─── Data supplied

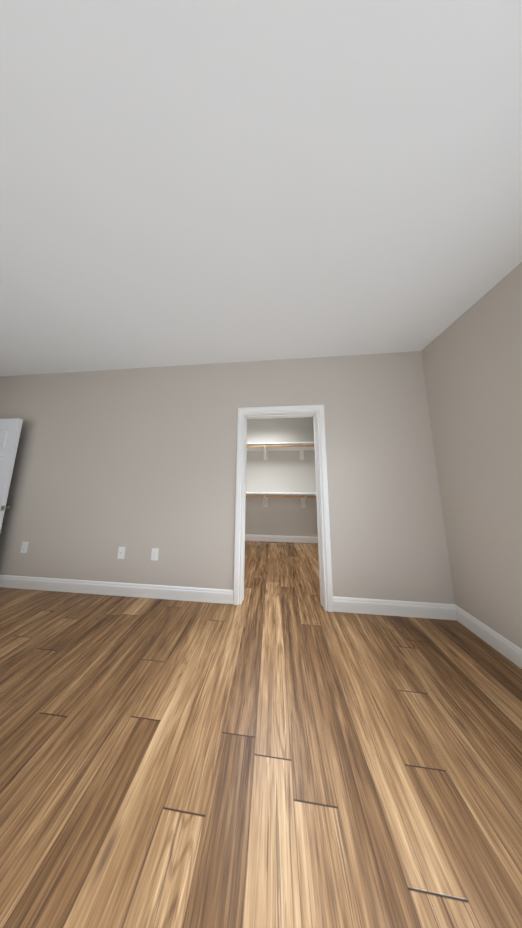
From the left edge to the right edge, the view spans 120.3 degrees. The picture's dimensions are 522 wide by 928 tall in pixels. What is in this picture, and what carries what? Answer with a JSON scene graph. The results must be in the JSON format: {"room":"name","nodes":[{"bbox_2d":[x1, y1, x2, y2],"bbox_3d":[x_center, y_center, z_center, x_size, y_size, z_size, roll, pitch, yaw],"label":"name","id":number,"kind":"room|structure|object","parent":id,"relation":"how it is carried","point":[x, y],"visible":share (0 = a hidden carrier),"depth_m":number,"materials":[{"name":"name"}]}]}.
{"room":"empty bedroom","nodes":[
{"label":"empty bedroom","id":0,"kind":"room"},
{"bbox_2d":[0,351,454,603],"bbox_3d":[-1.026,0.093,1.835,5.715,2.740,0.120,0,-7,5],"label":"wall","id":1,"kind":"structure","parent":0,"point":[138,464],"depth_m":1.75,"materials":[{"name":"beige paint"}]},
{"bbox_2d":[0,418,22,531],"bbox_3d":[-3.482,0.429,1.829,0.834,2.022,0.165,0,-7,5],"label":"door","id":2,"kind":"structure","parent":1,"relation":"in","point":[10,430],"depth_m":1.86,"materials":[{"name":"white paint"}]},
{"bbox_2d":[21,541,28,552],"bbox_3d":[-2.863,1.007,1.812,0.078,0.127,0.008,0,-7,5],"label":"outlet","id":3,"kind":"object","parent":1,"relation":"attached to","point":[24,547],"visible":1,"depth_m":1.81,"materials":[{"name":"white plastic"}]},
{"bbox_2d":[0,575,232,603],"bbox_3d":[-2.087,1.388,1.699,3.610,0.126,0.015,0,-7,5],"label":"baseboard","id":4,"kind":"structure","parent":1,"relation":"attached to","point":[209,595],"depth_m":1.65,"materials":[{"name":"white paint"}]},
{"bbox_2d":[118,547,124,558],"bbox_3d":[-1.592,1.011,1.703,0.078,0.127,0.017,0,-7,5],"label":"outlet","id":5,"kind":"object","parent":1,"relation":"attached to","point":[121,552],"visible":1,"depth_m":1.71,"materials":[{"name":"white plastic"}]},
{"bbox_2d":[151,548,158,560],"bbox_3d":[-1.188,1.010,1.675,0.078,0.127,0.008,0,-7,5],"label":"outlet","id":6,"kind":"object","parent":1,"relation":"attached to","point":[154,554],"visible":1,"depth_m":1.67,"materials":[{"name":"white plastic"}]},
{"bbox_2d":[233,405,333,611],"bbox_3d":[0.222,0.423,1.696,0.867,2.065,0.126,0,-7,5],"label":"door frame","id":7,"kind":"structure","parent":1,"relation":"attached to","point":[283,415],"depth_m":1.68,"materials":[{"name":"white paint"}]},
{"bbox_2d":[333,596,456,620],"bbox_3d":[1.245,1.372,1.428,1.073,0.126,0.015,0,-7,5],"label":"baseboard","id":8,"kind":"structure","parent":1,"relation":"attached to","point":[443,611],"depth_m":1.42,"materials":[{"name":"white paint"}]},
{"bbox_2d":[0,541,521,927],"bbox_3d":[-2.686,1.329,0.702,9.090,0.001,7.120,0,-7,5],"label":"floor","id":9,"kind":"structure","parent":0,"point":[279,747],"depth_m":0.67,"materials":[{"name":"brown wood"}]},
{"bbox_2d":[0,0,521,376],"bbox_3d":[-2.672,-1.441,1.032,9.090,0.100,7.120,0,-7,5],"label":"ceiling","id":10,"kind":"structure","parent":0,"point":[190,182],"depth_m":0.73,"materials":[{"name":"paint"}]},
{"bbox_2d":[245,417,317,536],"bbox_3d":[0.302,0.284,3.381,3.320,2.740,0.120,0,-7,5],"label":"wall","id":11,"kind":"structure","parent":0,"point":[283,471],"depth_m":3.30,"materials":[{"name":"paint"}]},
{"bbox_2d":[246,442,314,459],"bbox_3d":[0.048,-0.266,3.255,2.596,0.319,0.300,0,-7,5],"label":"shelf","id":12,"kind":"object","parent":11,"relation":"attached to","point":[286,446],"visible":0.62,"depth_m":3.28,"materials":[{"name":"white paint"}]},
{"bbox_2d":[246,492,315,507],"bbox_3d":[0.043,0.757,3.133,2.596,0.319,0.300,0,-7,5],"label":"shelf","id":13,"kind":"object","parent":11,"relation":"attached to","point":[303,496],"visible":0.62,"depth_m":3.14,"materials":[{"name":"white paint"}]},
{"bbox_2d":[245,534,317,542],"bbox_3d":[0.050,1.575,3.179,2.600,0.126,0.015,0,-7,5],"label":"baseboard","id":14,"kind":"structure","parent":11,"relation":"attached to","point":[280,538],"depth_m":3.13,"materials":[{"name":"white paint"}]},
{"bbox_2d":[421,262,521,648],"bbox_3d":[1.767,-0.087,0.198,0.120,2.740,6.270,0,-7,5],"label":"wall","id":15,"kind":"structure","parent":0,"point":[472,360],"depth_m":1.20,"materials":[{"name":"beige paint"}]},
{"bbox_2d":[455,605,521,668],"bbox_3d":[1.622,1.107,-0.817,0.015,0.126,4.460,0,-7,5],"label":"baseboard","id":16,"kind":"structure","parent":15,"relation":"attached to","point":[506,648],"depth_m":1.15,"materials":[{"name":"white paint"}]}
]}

──────

From the first line above to the last, reproduce the records exactly but without the pictures.

From the left edge to the right edge, the view spans 120.3 degrees. The picture's dimensions are 522 wide by 928 tall in pixels. What is in this picture, and what carries what? Answer with a JSON scene graph. The results must be in the JSON format: {"room":"name","nodes":[{"bbox_2d":[x1, y1, x2, y2],"bbox_3d":[x_center, y_center, z_center, x_size, y_size, z_size, roll, pitch, yaw],"label":"name","id":number,"kind":"room|structure|object","parent":id,"relation":"how it is carried","point":[x, y],"visible":share (0 = a hidden carrier),"depth_m":number,"materials":[{"name":"name"}]}]}.
{"room":"empty bedroom","nodes":[
{"label":"empty bedroom","id":0,"kind":"room"},
{"bbox_2d":[0,351,454,603],"bbox_3d":[-1.026,0.093,1.835,5.715,2.740,0.120,0,-7,5],"label":"wall","id":1,"kind":"structure","parent":0,"point":[138,464],"depth_m":1.75,"materials":[{"name":"beige paint"}]},
{"bbox_2d":[0,418,22,531],"bbox_3d":[-3.482,0.429,1.829,0.834,2.022,0.165,0,-7,5],"label":"door","id":2,"kind":"structure","parent":1,"relation":"in","point":[10,430],"depth_m":1.86,"materials":[{"name":"white paint"}]},
{"bbox_2d":[21,541,28,552],"bbox_3d":[-2.863,1.007,1.812,0.078,0.127,0.008,0,-7,5],"label":"outlet","id":3,"kind":"object","parent":1,"relation":"attached to","point":[24,547],"visible":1,"depth_m":1.81,"materials":[{"name":"white plastic"}]},
{"bbox_2d":[0,575,232,603],"bbox_3d":[-2.087,1.388,1.699,3.610,0.126,0.015,0,-7,5],"label":"baseboard","id":4,"kind":"structure","parent":1,"relation":"attached to","point":[209,595],"depth_m":1.65,"materials":[{"name":"white paint"}]},
{"bbox_2d":[118,547,124,558],"bbox_3d":[-1.592,1.011,1.703,0.078,0.127,0.017,0,-7,5],"label":"outlet","id":5,"kind":"object","parent":1,"relation":"attached to","point":[121,552],"visible":1,"depth_m":1.71,"materials":[{"name":"white plastic"}]},
{"bbox_2d":[151,548,158,560],"bbox_3d":[-1.188,1.010,1.675,0.078,0.127,0.008,0,-7,5],"label":"outlet","id":6,"kind":"object","parent":1,"relation":"attached to","point":[154,554],"visible":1,"depth_m":1.67,"materials":[{"name":"white plastic"}]},
{"bbox_2d":[233,405,333,611],"bbox_3d":[0.222,0.423,1.696,0.867,2.065,0.126,0,-7,5],"label":"door frame","id":7,"kind":"structure","parent":1,"relation":"attached to","point":[283,415],"depth_m":1.68,"materials":[{"name":"white paint"}]},
{"bbox_2d":[333,596,456,620],"bbox_3d":[1.245,1.372,1.428,1.073,0.126,0.015,0,-7,5],"label":"baseboard","id":8,"kind":"structure","parent":1,"relation":"attached to","point":[443,611],"depth_m":1.42,"materials":[{"name":"white paint"}]},
{"bbox_2d":[0,541,521,927],"bbox_3d":[-2.686,1.329,0.702,9.090,0.001,7.120,0,-7,5],"label":"floor","id":9,"kind":"structure","parent":0,"point":[279,747],"depth_m":0.67,"materials":[{"name":"brown wood"}]},
{"bbox_2d":[0,0,521,376],"bbox_3d":[-2.672,-1.441,1.032,9.090,0.100,7.120,0,-7,5],"label":"ceiling","id":10,"kind":"structure","parent":0,"point":[190,182],"depth_m":0.73,"materials":[{"name":"paint"}]},
{"bbox_2d":[245,417,317,536],"bbox_3d":[0.302,0.284,3.381,3.320,2.740,0.120,0,-7,5],"label":"wall","id":11,"kind":"structure","parent":0,"point":[283,471],"depth_m":3.30,"materials":[{"name":"paint"}]},
{"bbox_2d":[246,442,314,459],"bbox_3d":[0.048,-0.266,3.255,2.596,0.319,0.300,0,-7,5],"label":"shelf","id":12,"kind":"object","parent":11,"relation":"attached to","point":[286,446],"visible":0.62,"depth_m":3.28,"materials":[{"name":"white paint"}]},
{"bbox_2d":[246,492,315,507],"bbox_3d":[0.043,0.757,3.133,2.596,0.319,0.300,0,-7,5],"label":"shelf","id":13,"kind":"object","parent":11,"relation":"attached to","point":[303,496],"visible":0.62,"depth_m":3.14,"materials":[{"name":"white paint"}]},
{"bbox_2d":[245,534,317,542],"bbox_3d":[0.050,1.575,3.179,2.600,0.126,0.015,0,-7,5],"label":"baseboard","id":14,"kind":"structure","parent":11,"relation":"attached to","point":[280,538],"depth_m":3.13,"materials":[{"name":"white paint"}]},
{"bbox_2d":[421,262,521,648],"bbox_3d":[1.767,-0.087,0.198,0.120,2.740,6.270,0,-7,5],"label":"wall","id":15,"kind":"structure","parent":0,"point":[472,360],"depth_m":1.20,"materials":[{"name":"beige paint"}]},
{"bbox_2d":[455,605,521,668],"bbox_3d":[1.622,1.107,-0.817,0.015,0.126,4.460,0,-7,5],"label":"baseboard","id":16,"kind":"structure","parent":15,"relation":"attached to","point":[506,648],"depth_m":1.15,"materials":[{"name":"white paint"}]}
]}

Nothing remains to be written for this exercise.